Patrons et ouvriers.
"J'ai consulté plusieurs manuels de savoir-vivre, nous écrit une de nos correspondantes, et dans aucun d'entre eux je n'ai trouvé des indications sur les questions qui m'intéressaient. Ces livres de savoir-vivre s'adressent spécialement aux personnes du monde et s'inquiètent peu des petites gens et des ouvriers. Et pourtant, ne semble-t-il pas que c'est à ceux-là surtout qui n'ont point reçu dans leur jeunesse une éducation suffisante qu'ils devraient songer? En effet, que de fois ne nous arrive-t-il pas, à nous autres employés, ouvriers, d'être en rapport, à l'occasion d'une fête, d'un mariage, d'un anniversaire, avec un patron et de ne pas savoir en ce cas comment nous devons nous comporter pour être corrects et polis sans sortir des bornes du respect. Et si vous saviez que de cas étranges se présentent dans nos divers métiers: je suis demoiselle de magasin et j'ai vingt-huit ans; mon patron, mis depuis huit mois à la tête de ce commerce par suite de deuils successifs, en a vingt-quatre.
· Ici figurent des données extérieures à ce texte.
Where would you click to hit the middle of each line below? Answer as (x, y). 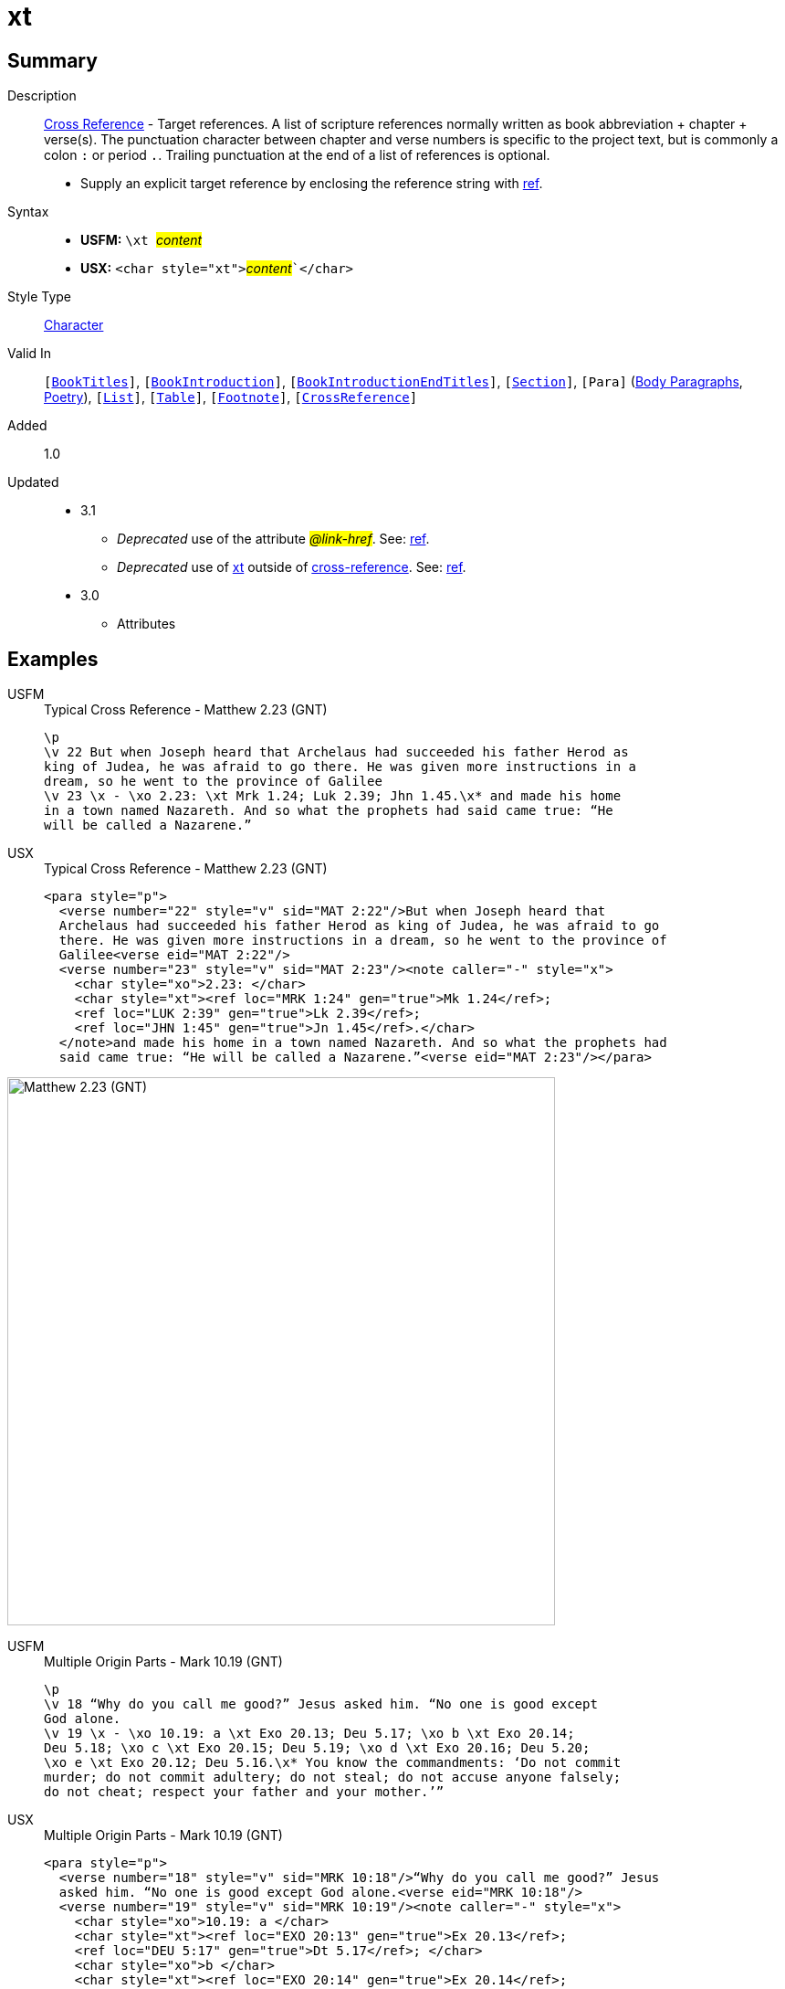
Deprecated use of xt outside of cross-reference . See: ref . (292, 567)
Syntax (28, 212)
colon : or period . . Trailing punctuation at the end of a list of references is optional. (297, 155)
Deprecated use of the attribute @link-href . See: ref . (273, 539)
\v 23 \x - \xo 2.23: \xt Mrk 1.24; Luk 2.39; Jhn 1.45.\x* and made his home (333, 796)
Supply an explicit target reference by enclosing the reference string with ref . (312, 184)
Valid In (30, 354)
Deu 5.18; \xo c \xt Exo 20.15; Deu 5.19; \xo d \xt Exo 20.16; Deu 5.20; (317, 1748)
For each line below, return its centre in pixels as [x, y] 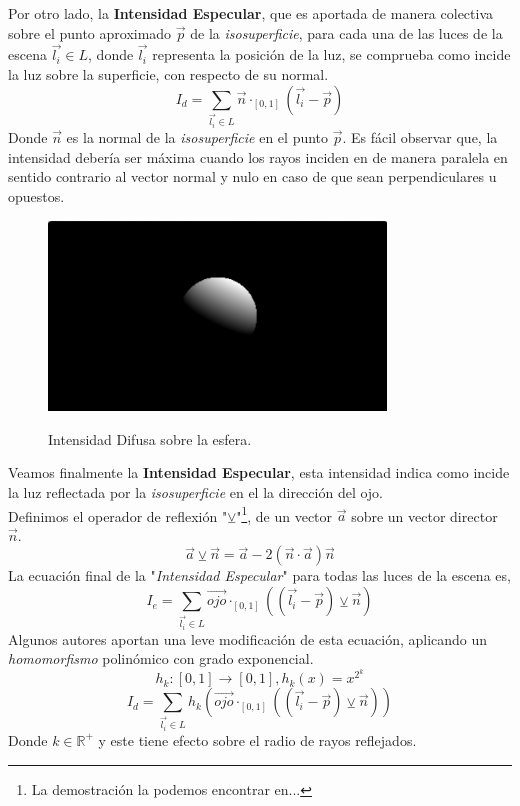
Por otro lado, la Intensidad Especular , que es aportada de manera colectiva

Dois-je, au matin du 1er janvier, lorsqu'il entrera dans le magasin, aller à lui pour lui présenter mes vœux ou attendre qu'il me les offre de lui-même? Comme il s'agit d'un jeune homme, n'est-il pas convenable d'attendre qu'il parle le premier?"
Il n'est point question, ainsi que le suppose mon interlocutrice, de rapport entre jeune homme et jeune fille, mais de rapport d'employé à supérieur, et quel que soit l'âge, la femme employée doit offrir ses vœux à son patron la première, en ayant soin de les présenter sous cette forme: Permettez-moi de...
Une autre correspondante m'écrit en ces termes:
"Nous sommes employés, mon mari et moi, dans une grande imprimerie; le patron, autrefois ouvrier comme nous, est resté simple et cordial et sa femmes et ses enfants sont très simples aussi. Alors dernièrement, comme c'était le baptême de ma plus petite, nous avons demandé au patron d'en être parrain et d'assister au repas avec sa famille. Il a accepté.
"Le lendemain, comme on s'était couchés un peu tard, mon mari et moi sommes arrivés deux heures après la cloche, le patron m'a fait une observation et a mis mon mari à l'amende. Ne trouvez-vous pas qu'il aurait dû être plus indulgent à l'égard de gens chez qui il avait dîné la veille, et n'indiquait-il pas ainsi d'une façon nette la différence qu'il fait entre lui et nous?"
Votre patron n'est nullement à blâmer en cette circonstance, madame, et il a agi comme doit le faire tout directeur honnête et consciencieux. Il avait dîné chez vous la veille, c'est vrai; mais ne vous avait-il pas fait un honneur en acceptant ce repas et le parrainage de votre enfant, et ne lui deviez-vous pas en échange de récompenser sa condescendance par plus d'exactitude et d'assiduité au travail?
Trouveriez-vous naturel que votre patron vous dise le jour de votre paye: "Puisque j'ai dîné chez vous, je vous traite en ami et non en ouvrier, je ne vous paierai donc pas votre semaine comme aux autres employés?" Vous trouveriez cette abstention souverainement injuste. Eh bien! vous faites de même lorsque, sous prétexte d'amitié, vous vous relâchez dans votre travail et en supprimez quelques heures.
Maintenant il s'agit d'un patron d'un tout autre genre. Celui-ci est fier, dur, orgueilleux, ne faisant nulle attention à ses ouvriers, à ses employés. Convient-il à un ouvrier de lui annoncer son mariage, et si oui comment doit-il le faire? Si le patron n'a pas de rapports directs avec ses ouvriers, si des contremaîtres, des chefs servent d'intermédiaire entre lui et eux, l'ouvrier ou l'employé annoncera son mariage au contremaître, au chef, en lui demandant quelle est la conduite à tenir vis-à-vis de ses patrons. Si le chef conseille à l'ouvrier de faire lui-même part de son mariage au directeur, il cherchera à rencontrer le patron, dans l'usine, dans les ateliers, ou ira le trouver dans son bureau.
Mme Elise.
Mon Dimanche, revue populaire illustrée, 15 janvier 1905.